Ia mencontohkan, sejarah panjang peradaban Islam memperlihatkan bagaimana wakaf mampu melahirkan pesantren, madrasah, rumah sakit, hingga perguruan tinggi yang menjadi fondasi penting tumbuhnya masyarakat berpengetahuan dan berdaya saing.
Dengan melihat besarnya peluang tersebut, Mahyeldi berharap Konferensi Wakaf Internasional yang digelar di Padang pada Sabtu (15/11/2025) dapat merumuskan gagasan baru sekaligus solusi konkret untuk memperkuat pengelolaan wakaf produktif, baik di Sumbar maupun tingkat nasional.

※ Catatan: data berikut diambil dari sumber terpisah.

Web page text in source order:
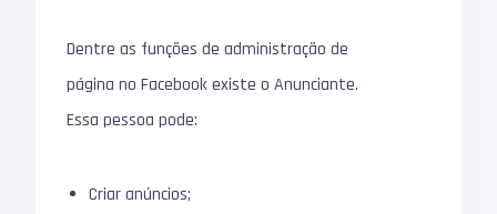
Dentre as funções de administração de
página no Facebook existe o Anunciante.
Essa pessoa pode:
Criar anúncios;
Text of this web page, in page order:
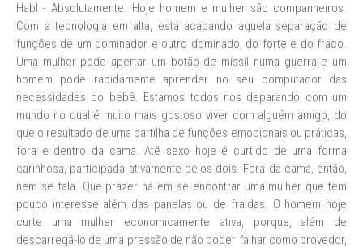
Habl - Absolutamente. Hoje homem e mulher são companheiros.
Com a tecnologia em alta, está acabando aquela separação de
funções de um dominador e outro dominado, do forte e do fraco.
Uma mulher pode apertar um botão de míssil numa guerra e um
homem pode rapidamente aprender no seu computador das
necessidades do bebê. Estamos todos nos deparando com um
mundo no qual é muito mais gostoso viver com alguém amigo, do
que o resultado de uma partilha de funções emocionais ou práticas,
fora e dentro da cama. Até sexo hoje é curtido de uma forma
carinhosa, participada ativamente pelos dois. Fora da cama, então,
nem se fala. Que prazer há em se encontrar uma mulher que tem
pouco interesse além das panelas ou de fraldas. O homem hoje
curte uma mulher economicamente ativa, porque, além de
descarregá-lo de uma pressão de não poder falhar como provedor,
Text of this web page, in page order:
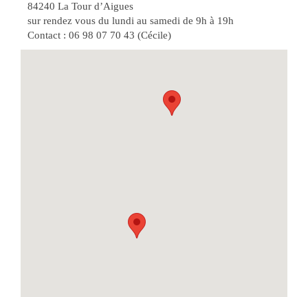
84240 La Tour d’Aigues
sur rendez vous du lundi au samedi de 9h à 19h
Contact : 06 98 07 70 43 (Cécile)
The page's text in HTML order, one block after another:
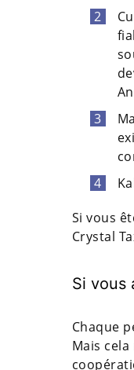
Si vous
Crystal
Si vous
Chaque
Mais
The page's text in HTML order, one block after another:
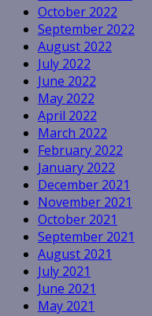
October 2022
September 2022
August 2022
July 2022
June 2022
May 2022
April 2022
March 2022
February 2022
January 2022
December 2021
November 2021
October 2021
September 2021
August 2021
July 2021
June 2021
May 2021
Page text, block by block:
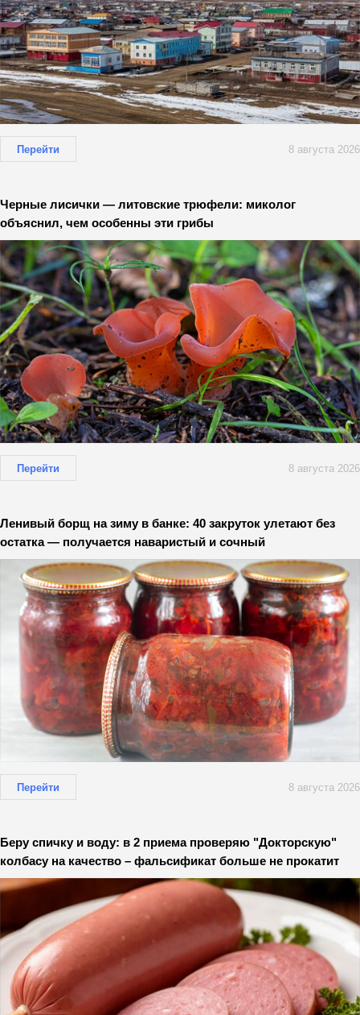
Перейти 8 августа 2026
Черные лисички — литовские трюфели: миколог
объяснил, чем особенны эти грибы
Перейти 8 августа 2026
Ленивый борщ на зиму в банке: 40 закруток улетают без
остатка — получается наваристый и сочный
Перейти 8 августа 2026
Беру спичку и воду: в 2 приема проверяю "Докторскую"
колбасу на качество – фальсификат больше не прокатит
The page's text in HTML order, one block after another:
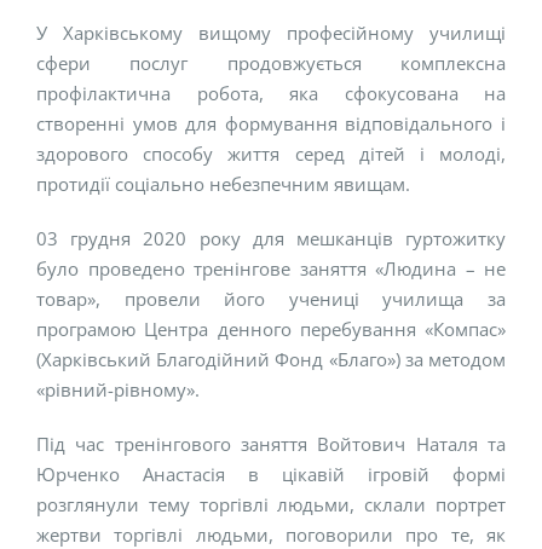
У Харківському вищому професійному училищі
сфери послуг продовжується комплексна
профілактична робота, яка сфокусована на
створенні умов для формування відповідального і
здорового способу життя серед дітей і молоді,
протидії соціально небезпечним явищам.
03 грудня 2020 року для мешканців гуртожитку
було проведено тренінгове заняття «Людина – не
товар», провели його учениці училища за
програмою Центра денного перебування «Компас»
(Харківський Благодійний Фонд «Благо») за методом
«рівний-рівному».
Під час тренінгового заняття Войтович Наталя та
Юрченко Анастасія в цікавій ігровій формі
розглянули тему торгівлі людьми, склали портрет
жертви торгівлі людьми, поговорили про те, як
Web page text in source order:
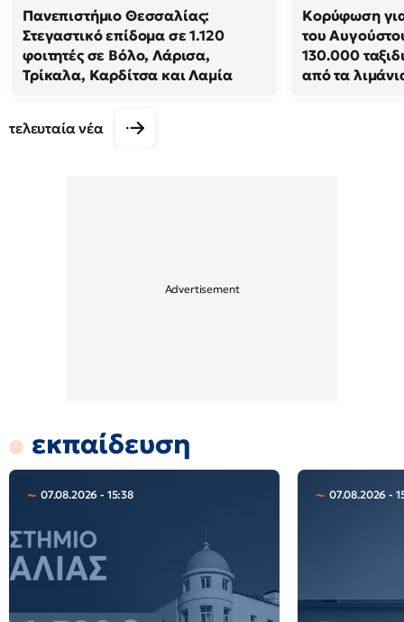
Πανεπιστήμιο Θεσσαλίας:
Στεγαστικό επίδομα σε 1.120
φοιτητές σε Βόλο, Λάρισα,
Τρίκαλα, Καρδίτσα και Λαμία
Κορύφωση
του
130.000
από τα
τελευταία νέα
εκπαίδευση
07.08.2026 - 15:38 07.08.2026 -
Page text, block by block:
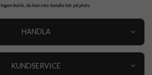
Ingen butik, du kan inte handla här på plats
HANDLA
KUNDSERVICE
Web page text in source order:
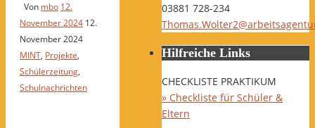
Von mbo 12.
November 2024 12.
November 2024
MINT Projekte
Schülerzeitung
Schulnachrichten
03881 728-234
Hilfreiche Links
CHECKLISTE PRAKTIKUM
» Checkliste für Schüler &
Eltern
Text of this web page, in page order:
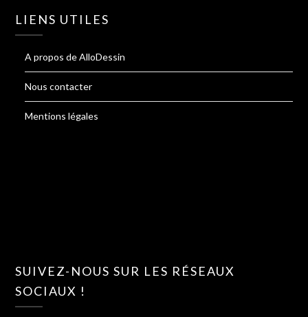
LIENS UTILES
A propos de AlloDessin
Nous contacter
Mentions légales
SUIVEZ-NOUS SUR LES RÉSEAUX
SOCIAUX !
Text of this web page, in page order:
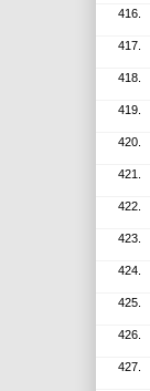
416.
417.
418.
419.
420.
421.
422.
423.
424.
425.
426.
427.
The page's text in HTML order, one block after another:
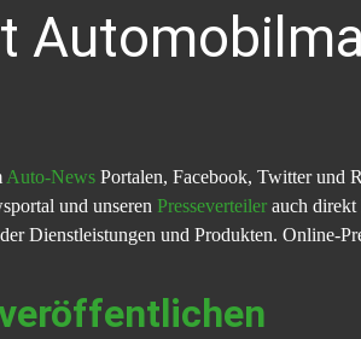
Auto-News Portalen, Facebook, Twitter und
und unseren Presseverteiler auch
Dienstleistungen und Produkten. Online-
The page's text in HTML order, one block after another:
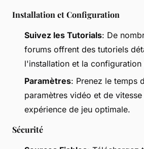
Installation et Configuration
Suivez les Tutorials: De
forums offrent des tutoriels
l'installation et la configuration
Paramètres: Prenez le temps
paramètres vidéo et de
expérience de jeu optimale.
Sécurité
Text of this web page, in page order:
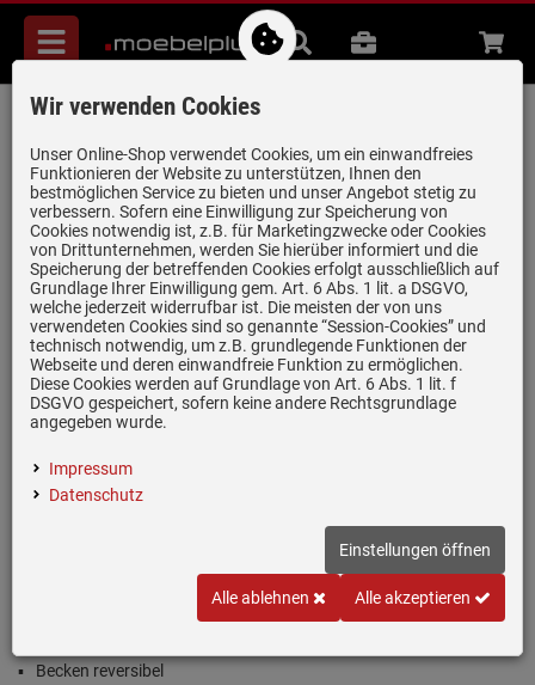
Menü
Suche
B2B Beratung
Franke Basis BFG 651-97 Steingrau -
114.0256.627 Granitspüle
Artikel-Nummer:19931189 | Herstellernummer: 114.0256.627 |
EAN:7612980895960
Inklusive 5 Jahre Garantie
Becken reversibel
Wir verwenden Cookies
Unser Online-Shop verwendet Cookies, um ein einwandfreies
Funktionieren der Website zu unterstützen, Ihnen den
bestmöglichen Service zu bieten und unser Angebot stetig zu
verbessern. Sofern eine Einwilligung zur Speicherung von
Cookies notwendig ist, z.B. für Marketingzwecke oder Cookies
von Drittunternehmen, werden Sie hierüber informiert und die
Speicherung der betreffenden Cookies erfolgt ausschließlich auf
Grundlage Ihrer Einwilligung gem. Art. 6 Abs. 1 lit. a DSGVO,
welche jederzeit widerrufbar ist. Die meisten der von uns
verwendeten Cookies sind so genannte “Session-Cookies” und
technisch notwendig, um z.B. grundlegende Funktionen der
Webseite und deren einwandfreie Funktion zu ermöglichen.
Diese Cookies werden auf Grundlage von Art. 6 Abs. 1 lit. f
DSGVO gespeichert, sofern keine andere Rechtsgrundlage
angegeben wurde.
Impressum
Datenschutz
Einstellungen öffnen
Alle ablehnen Alle akzeptieren
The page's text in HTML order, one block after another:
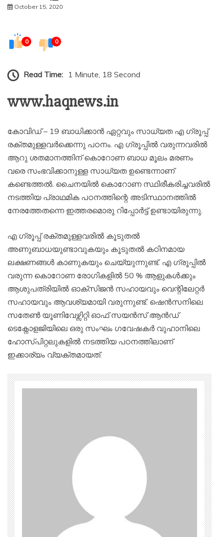
October 15, 2020
0 0
Read Time: 1 Minute, 18 Second
www.haqnews.in
കോവിഡ് – 19 ബാധിക്കാന്‍ ഏറ്റവും സാധ്യത എ ഗ്രൂപ്പ്
രക്തമുള്ളവര്‍ക്കെന്നു പഠനം. എ ഗ്രൂപ്പില്‍ വരുന്നവരില്‍
ആറു ശതമാനത്തിന് കൊറോണ ബാധ മൂലം മരണം
വരെ സംഭവിക്കാനുള്ള സാധ്യത ഉണ്ടെന്നാണ്
കണ്ടെത്തല്‍. ചൈനയില്‍ കൊറോണ സ്ഥിരീകരിച്ചവരില്‍
നടത്തിയ പ്രാഥമിക പഠനത്തിന്റെ അടിസ്ഥാനത്തില്‍
നേരത്തേതന്നെ ഇത്തരമൊരു റിപ്പോര്‍ട്ട്‌ ഉണ്ടായിരുന്നു. ‌
എ ഗ്രൂപ്പ് രക്തമുള്ളവരില്‍ കൂടുതല്‍
അണുബാധയുണ്ടാവുകയും കൂടുതല്‍ കഠിനമായ
ലക്ഷണങ്ങള്‍ കാണുകയും ചെയ്യുന്നുണ്ട്. എ ഗ്രൂപ്പില്‍
വരുന്ന കൊറോണ രോഗികളില്‍ 50 % ആളുകള്‍ക്കും
ആശുപത്രിയില്‍ ഓക്സിജന്‍ സഹായവും വെന്റിലേറ്റര്‍
സഹായവും ആവശ്യമായി വരുന്നുണ്ട്. ഷെന്‍സനിലെ
സതേണ്‍ യൂണിവേഴ്സിറ്റി ഓഫ് സയന്‍സ് ആന്‍ഡ്
ടെക്നോളജിയിലെ ഒരു സംഘം ഗവേഷകര്‍ വുഹാനിലെ
ഹോസ്പിറ്റലുകളില്‍ നടത്തിയ പഠനത്തിലാണ്
ഇക്കാര്യം വ്യക്തമായത്.
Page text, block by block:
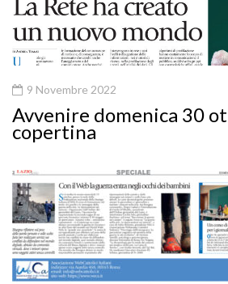
9 Novembre 2022
Avvenire domenica 30
copertina
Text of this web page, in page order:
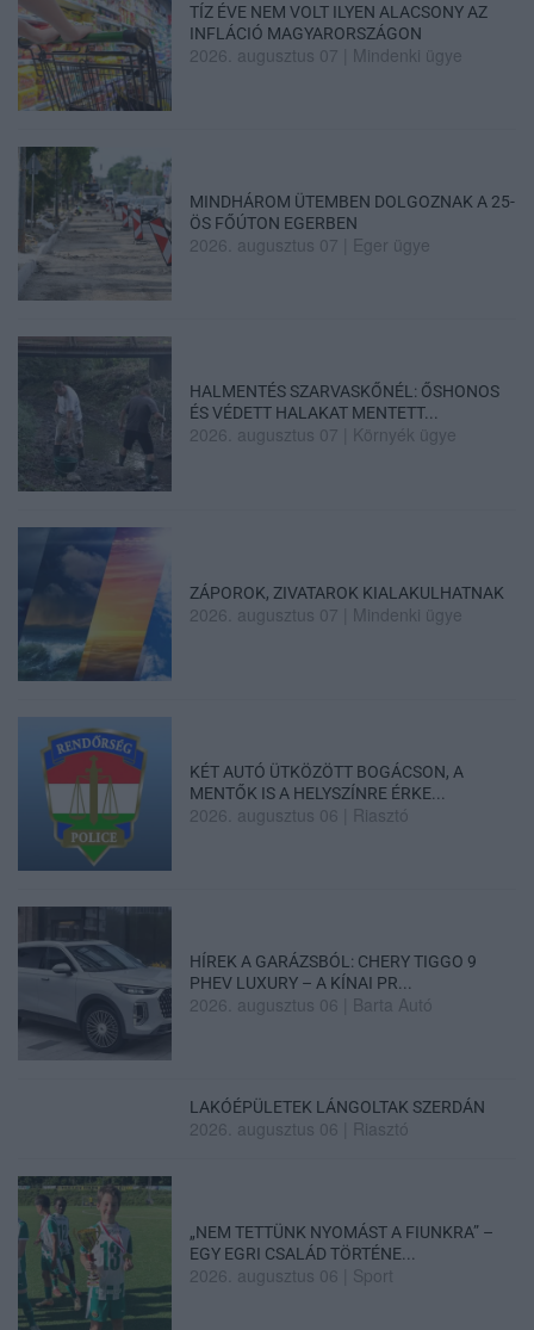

Ia menilai kehadiran para ulama, akademisi, serta ribuan peserta dari berbagai negara menjadi momentum penting bagi kebangkitan ekonomi umat berbasis wakaf.
Selanjutnya, Pemerintah Provinsi (Pemprov) Sumbar tengah mempercepat pembentukan Badan Wakaf Sumbar. Lembaga ini akan disinergikan dengan Badan Wakaf Indonesia (BWI), Bank Nagari Syariah, dan berbagai institusi ekonomi syariah lainnya.
Sinergi kelembagaan dinilai penting untuk mewujudkan tata kelola wakaf yang lebih profesional, transparan, dan mampu menghadirkan nilai ekonomi yang berkelanjutan.
“Sumbar siap menjadi ruang lahirnya gagasan baru tentang penguatan wakaf produktif,” kata Mahyeldi. (red)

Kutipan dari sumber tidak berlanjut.